New automated technologies offer an alluring hope that the expensive and complicated duty to preserve and review electronically stored information (ESI) will be mitigated. But how effective are these technology-assisted reviews (TAR), and do they satisfy the Federal Rules of Civil Procedure governing discovery?

When litigation is reasonably anticipated, relevant ESI must be identified and preserved, and when litigation is pending, it must be reviewed for relevance and privilege. This process (especially during litigation) can consume costly attorney review time.

Given the volume of ESI, full manual review of all documents is usually impractical. Instead, most law firms use key word searches for collecting relevant documents, often with “Boolean operators” (e.g., “and”, “or”, “but not”). Although key word searches are widely accepted by courts as sufficient to satisfy parties' duty to collect responsive documents, this type of search can result in document collections that are both over-inclusive in some areas and under-inclusive in others. For example, emails often contain informal abbreviations, acronyms, and spelling errors that key words will invariably miss. The results of key word searches must then be reviewed by attorneys for relevance and privilege.

Recently, sophisticated technologies have emerged that are more efficient than key word searches.

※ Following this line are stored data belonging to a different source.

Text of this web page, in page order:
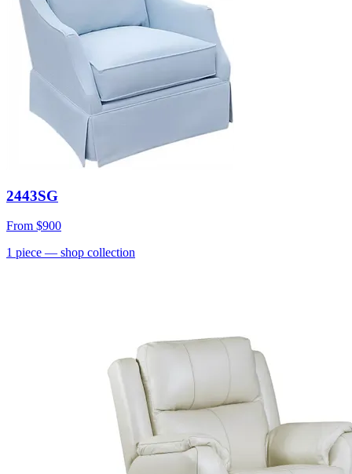
2443SG
From $900
1 piece — shop collection
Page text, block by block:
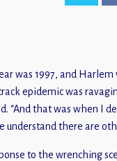
was 1997, and Harlem
epidemic was
“And that was when I
understand there are
to the wrenching
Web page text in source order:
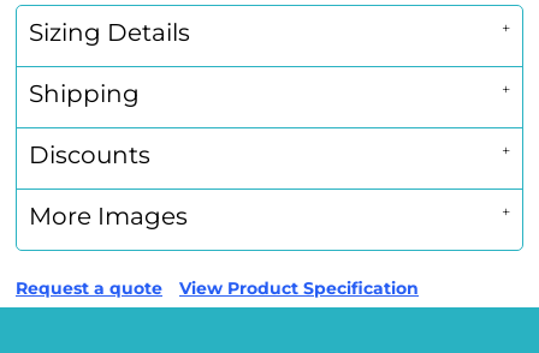
Sizing Details
Shipping
Discounts
More Images
Request a quote View Product Specification

Studies show that these technologies are also more accurate than manual review in identifying relevant documents and excluding irrelevant ones.

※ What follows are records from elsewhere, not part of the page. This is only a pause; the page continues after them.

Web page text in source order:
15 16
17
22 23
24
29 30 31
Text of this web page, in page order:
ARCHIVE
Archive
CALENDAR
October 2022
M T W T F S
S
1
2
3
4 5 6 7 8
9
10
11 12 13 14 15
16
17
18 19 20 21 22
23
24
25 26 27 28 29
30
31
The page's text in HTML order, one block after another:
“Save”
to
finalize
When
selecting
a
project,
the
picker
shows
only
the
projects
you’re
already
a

Computer-assisted coding, often referred generally to as “predictive coding,” uses complex algorithms that allow for the efficient review of vast amounts of documents and pinpoint those of relevance. The coding process is relatively simple. Review teams code a “seed set” of documents, and the computer software identifies properties of these documents that it then uses to code others. Reviewers then spot-check the computer's efforts and provide the computer feedback on how it is coding the documents. Usually only a few thousand documents need to be reviewed manually before the documents coded by people and those coded by the computer sufficiently overlap. One drawback of predictive coding is the significant initial expense involved to create the algorithm; consequently, unless there is a sufficiently large amount of documents to review, there is a risk that predictive coding will not save clients money. Other TAR search methodologies include “Bayesian classifiers,” “Fuzzy Search Models,” “Clustering,” and “Concept and Categorization Tools,” all of which focus on word patterns contained in documents. In all cases, any TAR review must include sufficient sampling, attorney review, quality control measures, and effective project management.

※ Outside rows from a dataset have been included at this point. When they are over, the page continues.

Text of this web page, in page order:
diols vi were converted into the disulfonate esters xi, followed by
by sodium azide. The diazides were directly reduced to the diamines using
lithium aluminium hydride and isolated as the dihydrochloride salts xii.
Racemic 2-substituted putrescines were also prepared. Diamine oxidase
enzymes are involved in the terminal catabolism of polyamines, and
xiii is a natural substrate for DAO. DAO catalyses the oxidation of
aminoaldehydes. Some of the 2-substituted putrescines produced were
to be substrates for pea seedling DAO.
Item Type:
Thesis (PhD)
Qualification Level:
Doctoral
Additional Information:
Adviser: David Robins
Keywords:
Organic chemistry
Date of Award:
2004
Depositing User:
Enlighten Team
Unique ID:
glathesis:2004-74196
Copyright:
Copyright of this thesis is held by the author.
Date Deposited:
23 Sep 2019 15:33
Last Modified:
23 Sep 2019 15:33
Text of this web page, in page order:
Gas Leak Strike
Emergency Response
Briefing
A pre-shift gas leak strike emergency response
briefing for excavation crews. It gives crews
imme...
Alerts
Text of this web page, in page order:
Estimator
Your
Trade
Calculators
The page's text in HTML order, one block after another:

Some courts have indicated their support for the use of TAR, provided certain safeguards are included in the document review process. For example, a recent judicial decision in the Southern District of New York validated the use of predictive coding, but noted that the most important issue was the use of an appropriately-tailored review process. See Da Silva Moore v. Publicis Groupe, 2012 U.S. Dist. Lexis 23350, at *3, 40 (S.D.N.Y. Feb. 24, 2012) (“computer-assisted review is an acceptable way to search for relevant ESI in appropriate cases,” but “counsel must design an appropriate process”).

New technologies may also assist with data preservation. For example, some companies routinely “index” their entire universe of ESI as a prophylactic measure even before litigation is anticipated. This is supposed to allow for responsive documents to be easily identified—similar to when a “Windows Search” is performed on a computer running Windows. Some indexing software allow for searches of backed up files, and some are intended to enable a party to “crawl” through active data. ESI that is identified from indexes can then be locked down “in place” or transferred to secure locations. This process of indexing the entire universe of ESI is expensive, however, and commentators have noted that the capabilities of indexing software are largely unproven. As a result, the sufficiency of the preservation process subsequently may be challenged, potentially leaving the party at risk for a claim of spoliation.

The 2006 Amendments to Fed. R. Civ. P. 26(f) focused on electronic discovery, but the Amendments did not identify particular approaches or technologies that must be used in preservation or review of ESI. Instead, the Amendments provided that parties should agree on the reasonable steps needed to comply with discovery of ESI. Given the rapid and unpredictable development of technology, this seems like the right approach; most issues can be resolved by agreement between parties. In the absence of agreement, however, we recommend that parties engage the court early in the process so that preservation and review methodologies will not be challenged after parties have undertaken substantial investments in their ESI processes.